The Retreat(92)
Julia crossed to the little tray of toiletries.
‘I thought my tampons had been going missing,’ she said in a low voice, picking one up. ‘This is the brand I use.’
She spotted something else: a cooler, the kind you’d take on a picnic. She lifted the lid. It contained a packet of ham, butter, slices of bread, a few apples.
‘All the food that’s gone missing,’ she said. ‘This is where it ended up. But who—?’
She hugged herself, trembling from the shock of discovering that someone had been living under her house, sneaking in and helping herself to things. Lurking in the walls. Listening. Watching.
Had she been there, listening, when Julia and I were in bed together?
I was about to tell her my theory about who it was when we heard a thump. It came from a point ahead of us.
‘We should go back up to the house, call the police,’ I whispered. I had already checked my phone and, unsurprisingly, found I had no reception down here.
‘No,’ Julia said. ‘I have to see. I have to.’
‘Okay.’ I took a deep breath.
We went through the door at the other end of the room and entered a short passage. At the far end was the metal door that had blocked our entry earlier. Behind us, an alcove. But something else grabbed our attention. Another door set into the stone wall.
Julia approached the door tentatively and turned the handle. It was locked.
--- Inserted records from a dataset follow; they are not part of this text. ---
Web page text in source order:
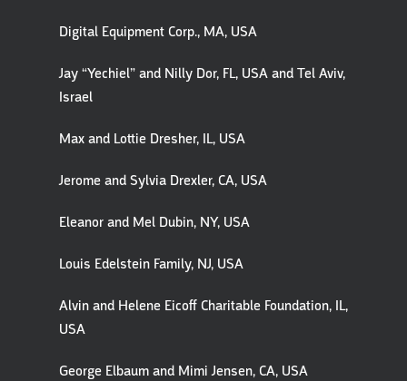
Digital Equipment Corp., MA, USA
Jay “Yechiel” and Nilly Dor, FL, USA and Tel Aviv,
Israel
Max and Lottie Dresher, IL, USA
Jerome and Sylvia Drexler, CA, USA
Eleanor and Mel Dubin, NY, USA
Louis Edelstein Family, NJ, USA
Alvin and Helene Eicoff Charitable Foundation, IL,
USA
George Elbaum and Mimi Jensen, CA, USA

To keep us out, or keep someone in?
Heart thumping, I crouched and put my eye to the keyhole. A light was on inside the room. I found myself looking at another mattress on the floor. There was something on the pillow. I blinked several times before I realised what I was looking at.
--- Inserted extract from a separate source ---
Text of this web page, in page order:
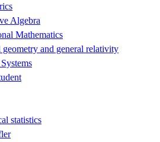
Algebra
Mathematics
and general relativity
statistics

I stood up so fast that all the blood rushed to my head and I had to grab the handle to stay upright.
Julia was staring at me. ‘What is it?’
But all I could do was stare at her, unable to tell her what I’d seen.
Chapter 45
LILY – 2015
Lily felt herself being lifted and slung over someone’s shoulder, the person who had grabbed her from behind and gagged her with some kind of cloth, the person whose face she couldn’t see. Her arms were pinned by her sides and she tried to bite at the gag, but it was no good. She panicked, unable to breathe properly, before snorting air through her nose. They were heading along the road, away from the river and towards the woods.
Megan hurried along behind. Megan, who had been waiting in the bushes.
Lily knew her parents would have reached the spot where she’d been standing by now, that they’d be panicking, looking for her. They’d see Big Cat in the water and think she’d fallen in. Oh, why did she do that? She was such an idiot.
They reached the woods. She tried to punch the back of the person carrying her but she was too weak, the punches bouncing off, like fleas attacking an elephant. She wanted to scream but the gag prevented her from making any sort of noise except a strangled moan. They kept heading into the woods, along the path until they reached a clearing. There was a scary-looking hut. Lily struggled and felt something drop from her pocket. It was Little Cat. She made a desperate noise, hoping Megan would see that she’d dropped him and pick him up. But Megan stepped over the cat, eyes fixed on the path ahead, and they carried on across the clearing into the next wood.
They headed further along the path. Lily fought back tears, but clung to hope. Megan was here. It had to be some sort of game. A prank. Though she didn’t understand why Megan wasn’t smiling or laughing. Lily had never seen her friend look so deadly serious.
They stopped by a large tree with a silvery trunk, and the person carrying her dropped her roughly onto the damp ground. Lily stared up at him.
It was Jake.
Megan’s big brother was panting with the exertion of carrying her all that way. He looked to Megan, as if waiting for instructions. Lily reminded herself that even though Jake was a lot older and bigger than his sister, inside he was younger. Megan always bossed him around. Lily had no doubt that Megan was in charge here.
With her arms free at last, Lily grabbed the gag and pulled it away from her mouth.
‘Don’t scream,’ Megan said, ‘or we’ll hurt you.’
This must be what it feels like to be in shock, Lily thought. This was her best friend. But the way Megan was looking at her now, it was as if she hated her.
No, it wasn’t hate in her eyes. It was fear. Fear and determination.
‘What are you doing?’ Lily asked.
‘We’re saving ourselves.’
‘From the Widow,’ Jake said.
Lily gawped at him, then at Megan. ‘But the Widow isn’t real.’
Megan leaned forward, hands on her thighs. ‘It’s 2015 now. The year of the Widow. She’s going to come to town to take a child unless another child is sacrificed. And Grandad said she likes children whose parents aren’t together. Like ours. Like us.’
Lily couldn’t believe what she was hearing. ‘Megan, it’s not real! It’s a made-up story.’
‘No. She’s real. You saw her, remember? You told me she said my name. She’ll come for me, unless I do something about it.’
Lily felt like she’d swallowed a giant ice cube. ‘But I made that up.’